Sodium perborate-water mixture is the most suitable material used for internal bleaching because of the low extraradicular diffusion of hydrogen peroxide [13]. The amount of hydrogen peroxide penetration depends on the form of sodium perborate. The penetration is significantly higher with sodium perborate-hydrogen peroxide mixtures than with mixtures of sodium perborate tetrahydrate and water. Several studies have demonstrated that sodium perborate with water is an effective and safe bleaching agent [13, 1719].

Finally, treatment in the anterior region is not considered a success when only the function and health of soft tissues and the remaining dental structures are recovered. The esthetic aspects of the restoration are equally important nowadays because of the high psychosocial and emotional impact on individuals’ quality of life [9, 20].

Therefore, composite resin restoration is a conservative option to replace the palatal endodontic access. Composite layering is the key to obtaining esthetically successful restorations. This procedure is simplified by preparing a transparent silicon mask with vinyl polysiloxane based on a wax-up or on previous restorations or intact hard tissues with adequate form, as in this case [21, 22]. An appropriate silicone matrix is mandatory for the precise clinical reproduction of the ideal shape of the dentition [20].

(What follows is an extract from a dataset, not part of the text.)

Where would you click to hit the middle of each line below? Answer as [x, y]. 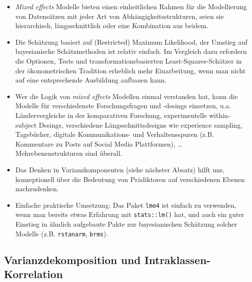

In summary, treatment in the anterior region of the mouth after traumatic injuries requires satisfactory function, health of tissues, and great esthetic results [23]. Original tooth fragment reattachment can be considered the best option to recover fractured anterior teeth in patients younger than 18–20 years. The advantages presented by this conservative technique overcome any prosthetic treatment.

4. Conclusion

Techniques for tooth fragment reattachment are not temporary procedures but require functional and esthetic adjustments over time to maintain the biomimetic characteristics of traumatized anterior teeth with a very conservative approach and predictable outcomes. It should be considered when treating patients with coronal fractures of the anterior teeth, especially younger patients.

Conflicts of Interest

The authors declare that there are no conflicts of interest regarding the publication of this paper.

Acknowledgments

The authors thank the team of the postgraduate clinic of dentistry of the State University of Rio de Janeiro for collaboration in the treatment of this patient.